» HOW TO COMPLETE THIS TASK:
An exact, complete printout of the listing is wanted, minus its images.

» RECORD SET:
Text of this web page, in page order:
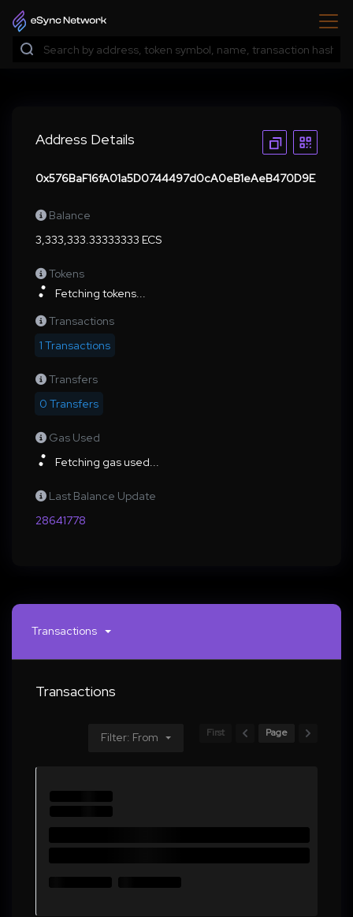
Address Details
0x576BaF16fA01a5D0744497d0cA0eB1eAeB470D9E
Balance
3,333,333.33333333 ECS
Tokens
Fetching tokens...
Transactions
1 Transactions
Transfers
0 Transfers
Gas Used
Fetching gas used...
Last Balance Update
28641778
Transactions
Transactions
Filter: From First Page
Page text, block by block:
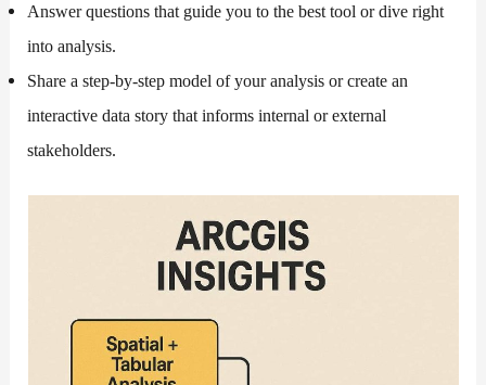
Answer questions that guide you to the best tool or dive right
into analysis.
Share a step-by-step model of your analysis or create an
interactive data story that informs internal or external
stakeholders.
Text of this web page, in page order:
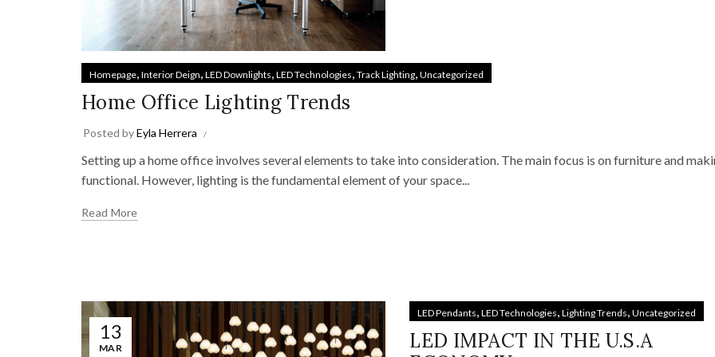
Homepage, Interior Deign, LED Downlights, LED Technologies, Track Lighting, Uncategorized
Home Office Lighting Trends
Posted byEyla Herrera
Setting up a home office involves several elements to take into consideration. The main focus is on furniture and
functional. However, lighting is the fundamental element of your space...
Read More
13
MAR
LED Pendants,LED Technologies,Lighting Trends,Uncategorized
LED IMPACT IN THE U.S.A
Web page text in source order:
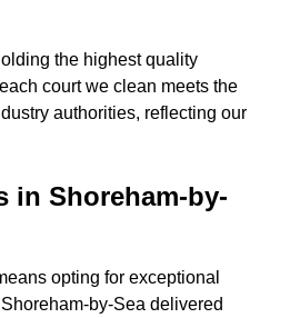
the highest quality
court we clean meets the
authorities, reflecting our
in Shoreham-by-
opting for exceptional
by-Sea delivered

» SOLUTION TO THE EXERCISE:
Text of this web page, in page order:
Address Details
0x576BaF16fA01a5D0744497d0cA0eB1eAeB470D9E
Balance
3,333,333.33333333 ECS
Tokens
Fetching tokens...
Transactions
1 Transactions
Transfers
0 Transfers
Gas Used
Fetching gas used...
Last Balance Update
28641778
Transactions
Transactions
Filter: From First Page
Page text, block by block:
Answer questions that guide you to the best tool or dive right
into analysis.
Share a step-by-step model of your analysis or create an
interactive data story that informs internal or external
stakeholders.
Text of this web page, in page order:
Homepage, Interior Deign, LED Downlights, LED Technologies, Track Lighting, Uncategorized
Home Office Lighting Trends
Posted byEyla Herrera
Setting up a home office involves several elements to take into consideration. The main focus is on furniture and
functional. However, lighting is the fundamental element of your space...
Read More
13
MAR
LED Pendants,LED Technologies,Lighting Trends,Uncategorized
LED IMPACT IN THE U.S.A
Web page text in source order:
the highest quality
court we clean meets the
authorities, reflecting our
in Shoreham-by-
opting for exceptional
by-Sea delivered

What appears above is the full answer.